Potential impact on US workers
LLMs have exposure across most occupations, with higher-wage jobs having more tasks at high exposure. Around 19% of jobs have at least half their tasks exposed to LLMs, accounting for current and anticipated LLM-powered software. Actual labour productivity outcomes will be shaped by social, economic, regulatory, and other factors, and further research is needed to understand the broader implications.
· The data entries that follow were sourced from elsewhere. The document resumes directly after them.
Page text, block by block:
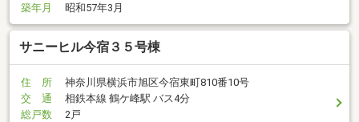
築年月
昭和57年3月
サニーヒル今宿３５号棟
住 所
神奈川県横浜市旭区今宿東町810番10号
交 通
相鉄本線 鶴ケ峰駅 バス4分
総戸数
2戸
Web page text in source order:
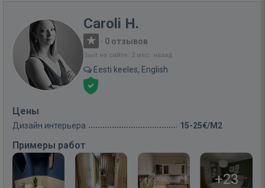
Caroli H.
· 0 отзывов
Был на сайте: 2 мес. назад
Eesti keeles, English
Цены
Дизайн интерьера 15-25€/M2
Примеры работ
+23
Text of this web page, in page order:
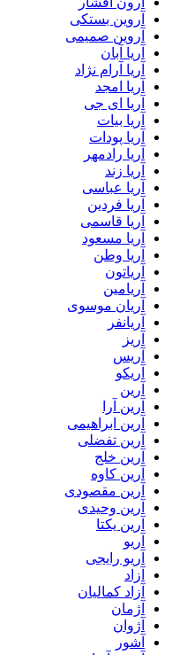
آروین بستکی
آروین صمیمی
آریا آبان
آریا آرام نژاد
آریا امجد
آریا ای جی
آریا بیات
آریا پودات
آریا رادمهر
آریا زند
آریا عباسی
آریا فردین
آریا قاسمی
آریا مسعود
آریا وطن
آریاتون
آریامین
آریان موسوی
آریانفر
آریز
آریس
آریکو
آرین
آرین آرا
آرین ابراهیمی
آرین تفضلی
آرین خلج
آرین کاوه
آرین مقصودی
آرین وحیدی
آرین یکتا
آریو
آریو رایجی
آزاد
آزاد کمالیان
آژمان
آژوان
آشور
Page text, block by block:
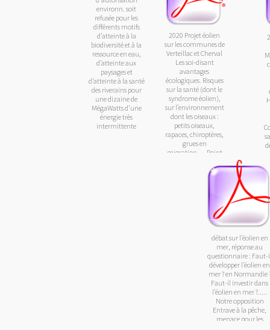
environn. soit
refusée pour les
différents motifs
d’atteinte à la
biodiversité et à la
ressource en eau,
d’atteinte aux
paysages et
d’atteinte à la santé
des riverains pour
une dizaine de
MégaWatts d’une
énergie très
intermittente
2020 Projet éolien
sur les communes de
Verteillac et Cherval
Les soi-disant
avantages
écologiques. Risques
sur la santé (dont le
syndrome éolien),
sur l’environnement
dont les oiseaux :
petits oiseaux,
rapaces, chiroptères,
grues en
migration…. Point
durée de vie et
débat sur l’éolien en
mer, réponse au
questionnaire :
développer l’éolien en
mer ? en Normandie
Faut-il investir dans
l’éolien en mer ?.....
Notre opposition
Entrave à la pêche,
menace pour les

Tasks and capabilities of LLM-powered applications
LLMs can perform a wide range of tasks, including:
Automating manual tasks
Translating text
Summarising documents
Providing feedback
Answering and generating questions about documents
Assisting with emails
Maintaining records
Creating training materials
Tasks involving physical activity, those affecting human livelihood, those requiring human legal authority, or those that don't meaningfully save time for experienced workers are classified as E0. Critical thinking, active learning, learning strategies, monitoring, and programming remain key for the effective use of LLM technologies.
LLMs, encompassing GPT models, are creating significant disruption across the economy and labour market. They're being adopted rapidly and hold genuine promise for automating a wide range of tasks. Realising their benefits requires deliberate strategy, and their impact varies considerably by industry. Substantial further research isneeded to understand their long-term effects.